For Dreamers and Jet-Setters

Presently, I live in a city with no hot springs, and this means that pursuing my passion always requires large financial and time commitments. So, when I have an itch to soak I pour myself a bath and read about where I could be instead. Cathedrals of the Flesh by Alexia Brue is a good memoir for the tub. It’s the story of young woman’s fore into cleansing and sweating rituals worldwide.

Brue writes about her international cleansing expedition, that takes her to Turkey, Russia, Finland, and Japan. There are beautiful descriptions of her travels, and the history and culture around bathing in these countries. Most importantly, to dreamers and would-be jet-setting bathers, she is very informative about the rules, practices, and social courtesies of bathing in the present.
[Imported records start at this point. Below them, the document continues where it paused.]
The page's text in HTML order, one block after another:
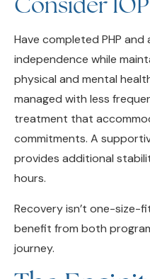
Have completed PHP and
independence while
physical and mental
managed with less
treatment that
commitments. A
provides additional
hours.
Recovery isn’t one-size-
benefit from both
journey.
The
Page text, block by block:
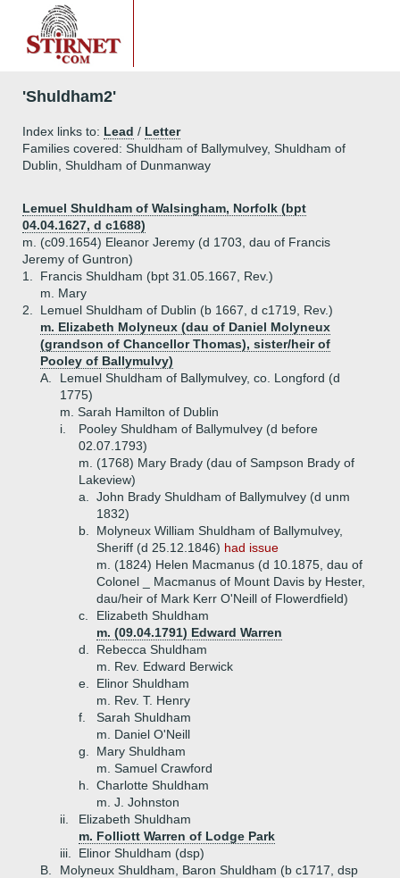
'Shuldham2'
Index links to: Lead / Letter
Families covered: Shuldham of Ballymulvey, Shuldham of
Dublin, Shuldham of Dunmanway
Lemuel Shuldham of Walsingham, Norfolk (bpt
04.04.1627, d c1688)
m. (c09.1654) Eleanor Jeremy (d 1703, dau of Francis
Jeremy of Guntron)
1.
Francis Shuldham (bpt 31.05.1667, Rev.)
m. Mary
2.
Lemuel Shuldham of Dublin (b 1667, d c1719, Rev.)
m. Elizabeth Molyneux (dau of Daniel Molyneux
(grandson of Chancellor Thomas), sister/heir of
Pooley of Ballymulvy)
A.
Lemuel Shuldham of Ballymulvey, co. Longford (d
1775)
m. Sarah Hamilton of Dublin
i.
Pooley Shuldham of Ballymulvey (d before
02.07.1793)
m. (1768) Mary Brady (dau of Sampson Brady of
Lakeview)
a.
John Brady Shuldham of Ballymulvey (d unm
1832)
b.
Molyneux William Shuldham of Ballymulvey,
Sheriff (d 25.12.1846) had issue
m. (1824) Helen Macmanus (d 10.1875, dau of
Colonel _ Macmanus of Mount Davis by Hester,
dau/heir of Mark Kerr O'Neill of Flowerdfield)
c.
Elizabeth Shuldham
m. (09.04.1791) Edward Warren
d.
Rebecca Shuldham
m. Rev. Edward Berwick
e.
Elinor Shuldham
m. Rev. T. Henry
f.
Sarah Shuldham
m. Daniel O'Neill
g.
Mary Shuldham
m. Samuel Crawford
h.
Charlotte Shuldham
m. J. Johnston
ii.
Elizabeth Shuldham
m. Folliott Warren of Lodge Park
iii.
Elinor Shuldham (dsp)
B.
Molyneux Shuldham, Baron Shuldham (b c1717, dsp

Brue shares her ecstasies and blunders in the baths and saunas of the world, and now, I feel that I could enjoy a Russian banya or a Turkish hamam with more grace than I might have otherwise.

If you liked Elizabeth Gilbert’s Eat, Pray, Love then you will find this book is entertaining. It has all the same adventure, passion, and personal quest elements of a globe-trotting woman on a mission, but better because it is about bathing. On the other hand, if you like to stick to facts, then consider the cultural tips and travel ideas supplementary material to Internet browsing.